Each line below with the word "mano" needs to be copied.
Top of Records for the exercise
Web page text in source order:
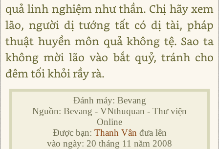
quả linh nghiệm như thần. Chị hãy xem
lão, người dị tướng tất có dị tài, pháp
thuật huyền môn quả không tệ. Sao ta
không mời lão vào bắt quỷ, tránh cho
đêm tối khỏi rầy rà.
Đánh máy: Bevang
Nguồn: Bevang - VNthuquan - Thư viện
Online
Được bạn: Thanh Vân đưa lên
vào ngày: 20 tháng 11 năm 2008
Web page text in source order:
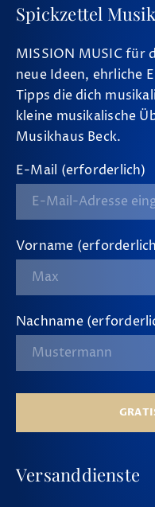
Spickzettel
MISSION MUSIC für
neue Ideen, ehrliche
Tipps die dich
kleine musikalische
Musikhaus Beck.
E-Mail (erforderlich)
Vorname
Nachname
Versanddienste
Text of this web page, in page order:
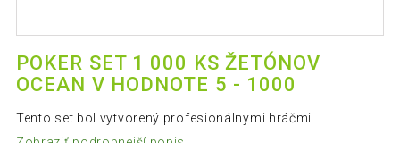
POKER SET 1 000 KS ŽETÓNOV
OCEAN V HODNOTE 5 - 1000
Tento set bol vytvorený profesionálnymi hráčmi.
Bottom of Records for the exercise
Top of Records for the exercise
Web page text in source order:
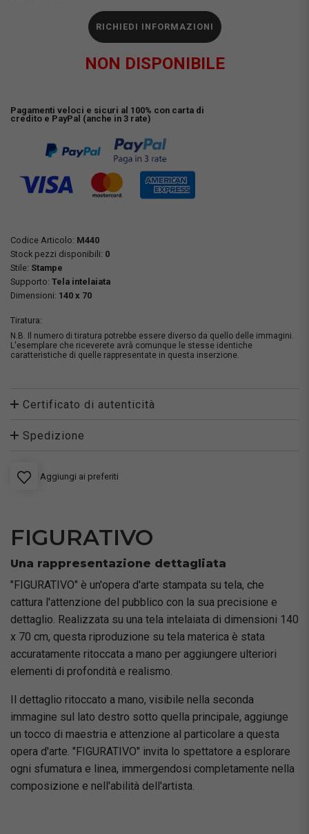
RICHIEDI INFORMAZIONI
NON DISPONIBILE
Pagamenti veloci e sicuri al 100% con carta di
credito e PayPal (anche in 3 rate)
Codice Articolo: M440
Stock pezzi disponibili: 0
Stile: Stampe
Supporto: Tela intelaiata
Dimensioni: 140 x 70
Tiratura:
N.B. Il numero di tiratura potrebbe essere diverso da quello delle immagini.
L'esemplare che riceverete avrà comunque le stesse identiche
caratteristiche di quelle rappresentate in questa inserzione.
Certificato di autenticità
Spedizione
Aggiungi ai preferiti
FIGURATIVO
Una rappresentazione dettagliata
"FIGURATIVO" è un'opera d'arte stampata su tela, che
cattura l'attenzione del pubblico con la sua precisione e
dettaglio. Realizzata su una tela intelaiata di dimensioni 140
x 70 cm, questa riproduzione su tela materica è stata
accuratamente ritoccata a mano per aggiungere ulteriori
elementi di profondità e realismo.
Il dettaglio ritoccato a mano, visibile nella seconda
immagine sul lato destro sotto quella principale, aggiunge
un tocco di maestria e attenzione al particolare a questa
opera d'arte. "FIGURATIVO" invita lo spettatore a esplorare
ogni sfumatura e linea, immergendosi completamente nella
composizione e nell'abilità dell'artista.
Bottom of Records for the exercise
* The completed task:
accuratamente ritoccata a mano per aggiungere ulteriori
Il dettaglio ritoccato a mano, visibile nella seconda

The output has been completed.